Find all natural numbers n such that
x^{n} +(x+1)^{n}+1 is divisible by (1+x+x^{2})^{2}.
Any ideas, anyone?
I used www.quickmath.com
I noticed for these n-values (but did not check further) that it is divisible:
4, 16, 28, 40, 52, 64, 76 =
4(1, 4, 7, 10, 13, 16, 19)
It did not work for several values of n in between that I tried.
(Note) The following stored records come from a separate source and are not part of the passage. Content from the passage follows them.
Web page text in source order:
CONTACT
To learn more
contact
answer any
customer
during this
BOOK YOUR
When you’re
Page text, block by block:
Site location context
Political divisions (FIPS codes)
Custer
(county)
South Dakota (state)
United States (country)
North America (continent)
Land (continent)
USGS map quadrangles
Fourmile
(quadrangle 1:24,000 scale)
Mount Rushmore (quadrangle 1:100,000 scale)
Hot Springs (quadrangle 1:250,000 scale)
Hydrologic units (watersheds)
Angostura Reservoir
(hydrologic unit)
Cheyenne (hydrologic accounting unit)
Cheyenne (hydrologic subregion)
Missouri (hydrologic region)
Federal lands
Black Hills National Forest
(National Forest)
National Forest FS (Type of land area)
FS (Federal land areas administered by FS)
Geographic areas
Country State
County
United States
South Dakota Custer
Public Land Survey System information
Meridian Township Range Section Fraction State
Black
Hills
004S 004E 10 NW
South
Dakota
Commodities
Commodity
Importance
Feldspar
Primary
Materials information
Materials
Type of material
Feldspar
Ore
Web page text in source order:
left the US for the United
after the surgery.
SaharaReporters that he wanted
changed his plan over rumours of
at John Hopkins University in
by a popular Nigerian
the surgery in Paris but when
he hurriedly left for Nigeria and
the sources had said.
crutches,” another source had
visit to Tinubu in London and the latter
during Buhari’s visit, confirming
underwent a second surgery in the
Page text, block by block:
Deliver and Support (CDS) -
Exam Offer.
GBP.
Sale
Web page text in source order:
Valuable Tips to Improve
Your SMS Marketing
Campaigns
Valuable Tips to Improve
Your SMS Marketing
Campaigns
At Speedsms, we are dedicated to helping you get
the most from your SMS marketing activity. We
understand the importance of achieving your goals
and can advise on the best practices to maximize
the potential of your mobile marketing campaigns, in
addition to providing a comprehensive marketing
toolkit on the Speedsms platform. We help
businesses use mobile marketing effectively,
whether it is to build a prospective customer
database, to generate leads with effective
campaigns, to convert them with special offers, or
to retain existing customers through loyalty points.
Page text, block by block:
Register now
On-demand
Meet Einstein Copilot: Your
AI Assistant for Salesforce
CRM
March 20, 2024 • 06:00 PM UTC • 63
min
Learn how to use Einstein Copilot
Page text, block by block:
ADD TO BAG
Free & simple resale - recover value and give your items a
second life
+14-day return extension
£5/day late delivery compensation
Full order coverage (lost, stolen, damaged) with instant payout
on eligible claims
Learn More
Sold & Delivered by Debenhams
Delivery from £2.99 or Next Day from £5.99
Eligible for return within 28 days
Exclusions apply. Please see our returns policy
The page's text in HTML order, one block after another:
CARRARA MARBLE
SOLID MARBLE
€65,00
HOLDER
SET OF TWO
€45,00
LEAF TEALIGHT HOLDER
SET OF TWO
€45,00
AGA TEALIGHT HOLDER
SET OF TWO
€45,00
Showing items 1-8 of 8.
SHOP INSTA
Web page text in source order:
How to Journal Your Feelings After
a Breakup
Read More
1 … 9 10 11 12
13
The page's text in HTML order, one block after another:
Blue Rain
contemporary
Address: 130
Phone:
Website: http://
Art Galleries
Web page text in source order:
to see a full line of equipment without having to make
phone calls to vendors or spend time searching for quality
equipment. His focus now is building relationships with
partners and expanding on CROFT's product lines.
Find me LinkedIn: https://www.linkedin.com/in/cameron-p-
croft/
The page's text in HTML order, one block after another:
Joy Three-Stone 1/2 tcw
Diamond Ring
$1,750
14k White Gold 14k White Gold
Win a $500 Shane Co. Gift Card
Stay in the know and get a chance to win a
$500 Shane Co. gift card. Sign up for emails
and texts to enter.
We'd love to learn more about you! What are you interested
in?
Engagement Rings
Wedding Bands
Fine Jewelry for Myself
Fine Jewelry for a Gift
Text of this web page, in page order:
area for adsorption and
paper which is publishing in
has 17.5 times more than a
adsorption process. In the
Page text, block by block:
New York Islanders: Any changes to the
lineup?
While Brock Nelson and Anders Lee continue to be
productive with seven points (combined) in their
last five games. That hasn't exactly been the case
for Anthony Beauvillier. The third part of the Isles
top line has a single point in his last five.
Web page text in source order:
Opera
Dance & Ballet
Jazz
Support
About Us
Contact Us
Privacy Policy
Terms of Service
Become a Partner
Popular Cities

If it holds up, then n = 4(3t - 2), $ \ for \ \ t \ge 1, \ \ $ where t is an integer.
Or, n = 12t - 8.
If $x^n+ (x+1)^n+1$ is divisible by $\left(1+x+x^2\right)^2$ then
$n=6k+4$ for $k\geq 0$
Proof: Replace $x=1$ to show that $2^n+2$ must be divisible by $9$
Let $n=6 k+r$ where $0\leq r <6$
This implies $2^r+2$ divisible by $9$ and $r=4$
Obviously, we need n congruent to 4 (mod 6) by what Idea showed. But, we don't know if n=6k+4 for all k.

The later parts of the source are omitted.